In artikel 2.3.6, eerste lid, van de Wmo 2015 staat dat indien de cliënt dit wenst, het college hem een persoonsgebonden budget verstrekt dat de cliënt in staat stelt de diensten, hulpmiddelen, woningaanpassingen en andere maatregelen die tot de maatwerkvoorziening behoren, van derden te betrekken. In het tweede lid van deze bepaling staat dat een persoonsgebonden budget wordt verstrekt, indien:
a. de cliënt naar het oordeel van het college op eigen kracht voldoende in staat is te achten tot een redelijke waardering van zijn belangen ter zake dan wel met hulp uit zijn sociale netwerk of van zijn vertegenwoordiger, in staat is te achten de aan een persoonsgebonden budget verbonden taken op verantwoorde wijze uit te voeren;
b. de cliënt zich gemotiveerd op het standpunt stelt dat hij de maatwerkvoorziening als persoonsgebonden budget wenst geleverd te krijgen;
c. naar het oordeel van het college is gewaarborgd dat de diensten, hulpmiddelen, woningaanpassingen en andere maatregelen die tot de maatwerkvoorziening behoren, veilig, doeltreffend en cliëntgericht worden verstrekt.
14. Verweerder stelt zich op het standpunt dat eiser desgevraagd informatie moet verstrekken zodat verweerder kan bepalen of de gevraagde hulp in de vorm van een pgb of ZiN moet worden verstrekt. Het is ook van belang om te kunnen evalueren welke doelen en taken er de afgelopen periode zijn gehaald en hoe het met de ontwikkeling van eiser is gegaan. Er wordt door eiser geen antwoord gegeven op de door verweerder gestelde vragen en heeft volstaan met een verwijzing naar een voorgaande aanvraag. Daarmee kan niet worden volstaan. Bovendien is in het advies van MO-zaak van 12 december 2019 geadviseerd om individuele begeleiding uit te laten voeren door een professional, derhalve ZiN. Zoals verweerder ter zitting heeft toegelicht en ook in het ondersteuningsplan voor 2020 is vermeld, heeft verweerder na het advies van de MO-zaak van 12 december 2019 besloten om ter overbrugging tijdelijk een pgb voor individuele begeleiding toe te kennen, maar daarna was het de bedoeling om conform het advies de individuele begeleiding op basis van ZiN toe te kennen.

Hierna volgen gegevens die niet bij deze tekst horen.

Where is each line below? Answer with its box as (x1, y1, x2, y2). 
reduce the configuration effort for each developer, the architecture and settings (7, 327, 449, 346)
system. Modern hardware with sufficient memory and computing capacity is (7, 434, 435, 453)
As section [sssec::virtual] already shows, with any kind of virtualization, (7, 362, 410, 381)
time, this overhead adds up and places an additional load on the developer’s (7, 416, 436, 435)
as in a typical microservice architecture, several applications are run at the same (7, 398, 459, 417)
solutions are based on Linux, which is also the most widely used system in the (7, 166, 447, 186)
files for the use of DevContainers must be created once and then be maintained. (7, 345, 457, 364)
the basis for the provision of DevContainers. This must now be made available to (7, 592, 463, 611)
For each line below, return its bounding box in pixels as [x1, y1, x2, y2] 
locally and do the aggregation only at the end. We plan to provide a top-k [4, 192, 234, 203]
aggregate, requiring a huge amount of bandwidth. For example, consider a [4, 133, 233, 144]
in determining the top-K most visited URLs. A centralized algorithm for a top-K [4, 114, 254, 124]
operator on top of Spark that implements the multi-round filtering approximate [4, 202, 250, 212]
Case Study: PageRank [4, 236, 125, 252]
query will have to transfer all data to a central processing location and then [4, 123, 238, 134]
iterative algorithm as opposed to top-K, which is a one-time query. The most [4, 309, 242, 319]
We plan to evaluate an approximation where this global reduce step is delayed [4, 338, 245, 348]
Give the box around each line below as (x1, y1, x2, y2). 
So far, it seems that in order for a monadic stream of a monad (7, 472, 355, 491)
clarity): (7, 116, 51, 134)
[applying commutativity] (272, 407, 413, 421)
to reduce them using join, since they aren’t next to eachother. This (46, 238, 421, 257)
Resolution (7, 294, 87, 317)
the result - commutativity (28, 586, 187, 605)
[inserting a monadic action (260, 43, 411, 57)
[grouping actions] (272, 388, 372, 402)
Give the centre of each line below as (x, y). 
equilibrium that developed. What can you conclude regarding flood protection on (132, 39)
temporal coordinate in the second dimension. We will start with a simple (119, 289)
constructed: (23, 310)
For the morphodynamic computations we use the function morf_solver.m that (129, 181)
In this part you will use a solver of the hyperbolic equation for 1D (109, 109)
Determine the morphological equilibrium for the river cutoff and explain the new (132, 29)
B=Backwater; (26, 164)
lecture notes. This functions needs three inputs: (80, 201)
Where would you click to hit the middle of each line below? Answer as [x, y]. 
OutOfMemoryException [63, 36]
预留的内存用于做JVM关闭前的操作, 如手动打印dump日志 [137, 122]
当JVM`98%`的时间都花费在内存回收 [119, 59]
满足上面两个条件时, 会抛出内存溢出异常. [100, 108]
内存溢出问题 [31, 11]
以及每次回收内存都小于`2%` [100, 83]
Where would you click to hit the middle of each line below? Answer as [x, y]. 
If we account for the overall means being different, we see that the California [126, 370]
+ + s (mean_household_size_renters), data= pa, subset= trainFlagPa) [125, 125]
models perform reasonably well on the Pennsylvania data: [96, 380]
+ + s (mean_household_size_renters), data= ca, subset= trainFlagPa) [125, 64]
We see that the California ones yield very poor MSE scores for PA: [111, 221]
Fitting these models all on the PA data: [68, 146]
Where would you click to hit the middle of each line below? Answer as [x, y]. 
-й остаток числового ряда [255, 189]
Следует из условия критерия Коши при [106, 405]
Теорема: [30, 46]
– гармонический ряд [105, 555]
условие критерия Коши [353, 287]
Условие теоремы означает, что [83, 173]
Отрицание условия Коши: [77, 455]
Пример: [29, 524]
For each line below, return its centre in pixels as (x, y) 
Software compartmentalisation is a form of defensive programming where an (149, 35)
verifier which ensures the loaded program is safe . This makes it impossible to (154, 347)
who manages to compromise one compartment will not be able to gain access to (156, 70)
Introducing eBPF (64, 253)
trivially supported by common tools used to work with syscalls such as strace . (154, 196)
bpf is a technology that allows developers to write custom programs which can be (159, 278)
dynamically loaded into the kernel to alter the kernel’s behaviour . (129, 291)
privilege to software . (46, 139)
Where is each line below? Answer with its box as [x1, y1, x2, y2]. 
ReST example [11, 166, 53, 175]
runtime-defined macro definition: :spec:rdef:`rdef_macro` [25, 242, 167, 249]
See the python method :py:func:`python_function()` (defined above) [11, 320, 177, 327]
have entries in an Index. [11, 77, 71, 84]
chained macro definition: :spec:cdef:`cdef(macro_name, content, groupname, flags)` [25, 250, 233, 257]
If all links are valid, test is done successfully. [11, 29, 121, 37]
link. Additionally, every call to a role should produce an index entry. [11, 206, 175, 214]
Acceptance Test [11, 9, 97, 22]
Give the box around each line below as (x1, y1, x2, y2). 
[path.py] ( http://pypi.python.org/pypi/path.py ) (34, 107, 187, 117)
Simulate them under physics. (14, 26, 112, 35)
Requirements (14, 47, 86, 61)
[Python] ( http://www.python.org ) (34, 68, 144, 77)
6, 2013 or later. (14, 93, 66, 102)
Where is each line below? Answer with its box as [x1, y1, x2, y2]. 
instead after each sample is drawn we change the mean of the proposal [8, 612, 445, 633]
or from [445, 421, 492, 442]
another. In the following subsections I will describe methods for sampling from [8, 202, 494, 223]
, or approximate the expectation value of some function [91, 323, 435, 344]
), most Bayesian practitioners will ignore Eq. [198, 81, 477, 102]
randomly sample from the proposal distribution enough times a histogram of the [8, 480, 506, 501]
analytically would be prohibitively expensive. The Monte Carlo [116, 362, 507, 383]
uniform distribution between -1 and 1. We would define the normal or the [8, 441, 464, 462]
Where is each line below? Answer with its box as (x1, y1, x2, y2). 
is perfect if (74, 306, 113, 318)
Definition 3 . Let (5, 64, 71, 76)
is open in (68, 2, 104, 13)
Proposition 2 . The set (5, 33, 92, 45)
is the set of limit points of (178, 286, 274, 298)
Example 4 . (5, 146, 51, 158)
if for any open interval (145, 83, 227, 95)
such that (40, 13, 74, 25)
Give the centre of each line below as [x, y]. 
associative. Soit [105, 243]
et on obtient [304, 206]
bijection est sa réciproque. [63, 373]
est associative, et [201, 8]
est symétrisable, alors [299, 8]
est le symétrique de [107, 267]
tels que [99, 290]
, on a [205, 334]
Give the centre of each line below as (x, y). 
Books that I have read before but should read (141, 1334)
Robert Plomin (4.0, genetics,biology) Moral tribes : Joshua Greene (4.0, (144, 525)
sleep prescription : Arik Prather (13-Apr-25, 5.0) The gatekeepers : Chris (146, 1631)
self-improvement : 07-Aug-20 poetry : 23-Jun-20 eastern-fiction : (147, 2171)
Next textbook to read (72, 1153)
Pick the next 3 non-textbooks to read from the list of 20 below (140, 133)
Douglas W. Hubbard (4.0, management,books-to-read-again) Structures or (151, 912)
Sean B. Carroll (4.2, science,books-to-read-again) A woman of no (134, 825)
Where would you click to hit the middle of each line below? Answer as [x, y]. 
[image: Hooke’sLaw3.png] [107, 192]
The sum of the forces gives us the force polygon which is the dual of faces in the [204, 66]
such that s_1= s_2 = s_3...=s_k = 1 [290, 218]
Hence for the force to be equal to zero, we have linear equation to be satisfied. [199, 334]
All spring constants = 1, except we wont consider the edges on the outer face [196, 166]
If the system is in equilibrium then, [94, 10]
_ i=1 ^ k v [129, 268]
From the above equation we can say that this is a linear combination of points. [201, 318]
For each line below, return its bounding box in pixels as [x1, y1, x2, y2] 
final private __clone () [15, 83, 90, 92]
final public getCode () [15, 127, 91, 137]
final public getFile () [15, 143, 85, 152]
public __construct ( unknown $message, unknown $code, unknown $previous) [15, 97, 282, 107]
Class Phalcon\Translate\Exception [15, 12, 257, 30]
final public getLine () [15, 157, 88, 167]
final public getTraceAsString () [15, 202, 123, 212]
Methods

Ook daarom was van belang dat eiser de moeite nam om de door verweerder gestelde vragen te beantwoorden, ondanks dat kort geleden ook een aanvraag was ingediend en toegelicht. Eiser heeft onvoldoende gemotiveerd waarom – anders dan MO-zaak adviseert – een pgb voor hem het meest passend is en waarom eiser geen genoegen neemt met ZiN, aldus verweerder.
15. Eiser heeft ter zitting erkend dat hij niet de gevraagde informatie heeft aangeleverd, maar slechts heeft verwezen naar de voorgaande aanvraag, ook omdat die nog niet lang geleden was ingediend.
16. De rechtbank is van oordeel dat verweerder met de onder 12 gegeven motivering afwijzend heeft kunnen beslissen op de aanvraag van eiser om een pgb. Gelet op de artikelen 2.3.9, eerste lid, en artikel 2.3.6, eerste lid, van de Wmo 2015 heeft verweerder eiser mogen verzoeken om nadere informatie waarom - in afwijking van het advies van de MO-zaak - een pgb wordt aangevraagd. Niet in geschil is dat de gevraagde informatie niet is aangeleverd. De stelling dat de gemachtigde van eiser in de brief van 20 mei 2020 een reactie heeft gegeven op die vraag kan eiser niet baten. In deze brief wordt immers nog steeds geen antwoord gegeven op de vraag waarom een pgb het meest passend is.
17. De rechtbank verklaart ook dit beroep ongegrond.
SGR 20/7197 en SGR 21/432
18. Voor een proceskostenveroordeling bestaat geen aanleiding.